### RECORDS SUPPLIED
::::::::
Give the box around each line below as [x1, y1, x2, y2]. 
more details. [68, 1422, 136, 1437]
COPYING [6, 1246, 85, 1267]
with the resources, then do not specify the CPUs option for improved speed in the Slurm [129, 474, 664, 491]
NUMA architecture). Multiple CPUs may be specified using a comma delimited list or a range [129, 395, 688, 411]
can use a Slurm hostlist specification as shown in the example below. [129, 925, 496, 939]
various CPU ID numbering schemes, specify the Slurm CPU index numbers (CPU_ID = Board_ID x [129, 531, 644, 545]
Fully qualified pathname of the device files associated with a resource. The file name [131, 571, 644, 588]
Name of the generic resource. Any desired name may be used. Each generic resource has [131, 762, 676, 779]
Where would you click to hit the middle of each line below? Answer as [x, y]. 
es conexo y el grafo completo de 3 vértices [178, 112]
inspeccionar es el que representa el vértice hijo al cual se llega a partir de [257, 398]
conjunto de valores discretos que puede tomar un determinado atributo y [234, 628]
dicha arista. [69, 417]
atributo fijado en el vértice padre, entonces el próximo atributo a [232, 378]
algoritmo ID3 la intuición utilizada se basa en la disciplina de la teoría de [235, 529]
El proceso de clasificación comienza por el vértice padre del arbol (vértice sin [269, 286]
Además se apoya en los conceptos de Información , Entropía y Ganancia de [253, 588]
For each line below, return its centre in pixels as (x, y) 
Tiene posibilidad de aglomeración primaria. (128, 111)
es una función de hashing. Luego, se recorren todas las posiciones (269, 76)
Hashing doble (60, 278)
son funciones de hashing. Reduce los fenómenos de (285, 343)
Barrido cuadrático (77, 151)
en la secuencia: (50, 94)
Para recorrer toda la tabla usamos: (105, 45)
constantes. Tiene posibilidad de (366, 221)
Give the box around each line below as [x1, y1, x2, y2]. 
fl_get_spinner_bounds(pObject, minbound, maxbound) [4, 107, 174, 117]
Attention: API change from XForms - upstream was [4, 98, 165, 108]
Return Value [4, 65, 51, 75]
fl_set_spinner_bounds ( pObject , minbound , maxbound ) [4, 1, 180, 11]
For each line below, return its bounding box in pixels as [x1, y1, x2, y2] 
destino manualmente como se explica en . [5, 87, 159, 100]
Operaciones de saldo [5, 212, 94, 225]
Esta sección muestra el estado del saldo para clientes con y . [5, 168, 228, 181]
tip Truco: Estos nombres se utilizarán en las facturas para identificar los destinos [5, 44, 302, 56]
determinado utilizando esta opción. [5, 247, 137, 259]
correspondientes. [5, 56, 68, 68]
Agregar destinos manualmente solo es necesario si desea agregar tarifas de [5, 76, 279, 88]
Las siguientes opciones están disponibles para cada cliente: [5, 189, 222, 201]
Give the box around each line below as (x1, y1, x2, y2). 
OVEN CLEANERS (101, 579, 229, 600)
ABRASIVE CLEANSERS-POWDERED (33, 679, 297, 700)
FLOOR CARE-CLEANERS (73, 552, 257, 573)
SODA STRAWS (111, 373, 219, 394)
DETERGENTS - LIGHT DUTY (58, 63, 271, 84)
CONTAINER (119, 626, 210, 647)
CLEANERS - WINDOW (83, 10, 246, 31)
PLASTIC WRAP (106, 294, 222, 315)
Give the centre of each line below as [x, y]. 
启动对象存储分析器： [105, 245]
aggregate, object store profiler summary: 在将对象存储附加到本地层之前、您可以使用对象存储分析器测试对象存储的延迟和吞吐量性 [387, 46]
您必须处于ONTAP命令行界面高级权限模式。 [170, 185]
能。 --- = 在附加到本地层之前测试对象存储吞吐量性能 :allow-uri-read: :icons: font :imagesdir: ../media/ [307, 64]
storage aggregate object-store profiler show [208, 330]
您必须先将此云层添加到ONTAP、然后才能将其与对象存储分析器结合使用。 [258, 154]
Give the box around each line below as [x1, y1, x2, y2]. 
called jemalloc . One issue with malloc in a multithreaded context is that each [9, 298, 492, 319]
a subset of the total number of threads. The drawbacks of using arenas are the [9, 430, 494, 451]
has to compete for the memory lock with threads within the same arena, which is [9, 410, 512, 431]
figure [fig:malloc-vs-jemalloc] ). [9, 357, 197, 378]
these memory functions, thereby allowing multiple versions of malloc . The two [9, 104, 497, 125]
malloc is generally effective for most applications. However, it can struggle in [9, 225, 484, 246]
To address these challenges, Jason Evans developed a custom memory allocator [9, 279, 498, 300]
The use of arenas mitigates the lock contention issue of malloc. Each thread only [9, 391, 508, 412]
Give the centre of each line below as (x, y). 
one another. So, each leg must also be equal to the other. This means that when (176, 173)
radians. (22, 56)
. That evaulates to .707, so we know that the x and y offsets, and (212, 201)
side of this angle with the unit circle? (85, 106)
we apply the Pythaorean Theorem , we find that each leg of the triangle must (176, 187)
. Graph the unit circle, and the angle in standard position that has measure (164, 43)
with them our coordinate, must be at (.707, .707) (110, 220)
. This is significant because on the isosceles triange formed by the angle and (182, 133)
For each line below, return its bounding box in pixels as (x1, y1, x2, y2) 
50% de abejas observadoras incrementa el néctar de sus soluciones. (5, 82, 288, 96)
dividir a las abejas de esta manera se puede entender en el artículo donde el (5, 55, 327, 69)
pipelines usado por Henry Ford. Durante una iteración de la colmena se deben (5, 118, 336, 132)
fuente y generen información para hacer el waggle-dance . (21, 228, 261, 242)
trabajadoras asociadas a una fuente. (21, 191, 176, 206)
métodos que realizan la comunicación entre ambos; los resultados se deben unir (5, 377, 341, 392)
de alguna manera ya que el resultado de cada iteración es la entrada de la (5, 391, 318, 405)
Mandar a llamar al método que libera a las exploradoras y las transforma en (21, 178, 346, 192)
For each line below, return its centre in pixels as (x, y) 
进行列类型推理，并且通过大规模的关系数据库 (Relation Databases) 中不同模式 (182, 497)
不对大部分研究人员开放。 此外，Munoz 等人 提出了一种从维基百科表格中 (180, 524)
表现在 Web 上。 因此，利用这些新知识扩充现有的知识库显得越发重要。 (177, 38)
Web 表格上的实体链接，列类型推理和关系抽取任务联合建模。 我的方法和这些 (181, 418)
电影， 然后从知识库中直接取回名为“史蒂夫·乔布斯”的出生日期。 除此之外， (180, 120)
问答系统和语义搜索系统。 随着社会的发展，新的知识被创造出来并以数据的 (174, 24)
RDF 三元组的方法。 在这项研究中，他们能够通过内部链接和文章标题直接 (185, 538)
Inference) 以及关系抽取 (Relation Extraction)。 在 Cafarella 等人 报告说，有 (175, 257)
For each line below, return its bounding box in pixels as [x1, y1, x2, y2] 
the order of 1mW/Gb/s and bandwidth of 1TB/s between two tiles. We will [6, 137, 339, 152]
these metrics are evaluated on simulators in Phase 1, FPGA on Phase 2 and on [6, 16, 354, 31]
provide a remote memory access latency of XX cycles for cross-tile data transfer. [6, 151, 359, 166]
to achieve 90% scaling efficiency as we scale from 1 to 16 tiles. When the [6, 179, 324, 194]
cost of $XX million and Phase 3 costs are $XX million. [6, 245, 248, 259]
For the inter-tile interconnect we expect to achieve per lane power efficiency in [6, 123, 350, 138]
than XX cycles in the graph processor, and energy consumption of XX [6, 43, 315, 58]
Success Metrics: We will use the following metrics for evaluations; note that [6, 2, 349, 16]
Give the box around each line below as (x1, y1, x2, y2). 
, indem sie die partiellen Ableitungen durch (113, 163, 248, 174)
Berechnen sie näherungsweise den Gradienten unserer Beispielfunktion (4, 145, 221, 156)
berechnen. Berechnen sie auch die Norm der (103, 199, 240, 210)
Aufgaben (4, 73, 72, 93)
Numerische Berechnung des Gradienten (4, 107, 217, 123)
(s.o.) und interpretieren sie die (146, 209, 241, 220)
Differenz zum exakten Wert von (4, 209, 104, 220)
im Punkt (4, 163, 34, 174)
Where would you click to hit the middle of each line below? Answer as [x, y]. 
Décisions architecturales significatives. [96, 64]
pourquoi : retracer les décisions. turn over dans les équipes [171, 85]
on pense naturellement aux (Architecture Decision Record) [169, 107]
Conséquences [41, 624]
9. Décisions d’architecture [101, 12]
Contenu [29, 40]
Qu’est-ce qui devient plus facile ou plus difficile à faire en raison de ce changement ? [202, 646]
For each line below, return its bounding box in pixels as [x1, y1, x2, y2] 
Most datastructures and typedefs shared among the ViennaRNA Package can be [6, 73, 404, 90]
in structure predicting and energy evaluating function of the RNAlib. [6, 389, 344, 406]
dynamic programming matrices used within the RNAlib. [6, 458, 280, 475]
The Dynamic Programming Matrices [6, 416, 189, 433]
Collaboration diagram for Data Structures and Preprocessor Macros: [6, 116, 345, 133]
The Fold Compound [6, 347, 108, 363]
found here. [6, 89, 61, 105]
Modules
::::::::
### INSTRUCTIONS FOR THE TASK
With no other words, report how many lines in the entries hold the string "name".

### ANSWER TO THE EXERCISE
2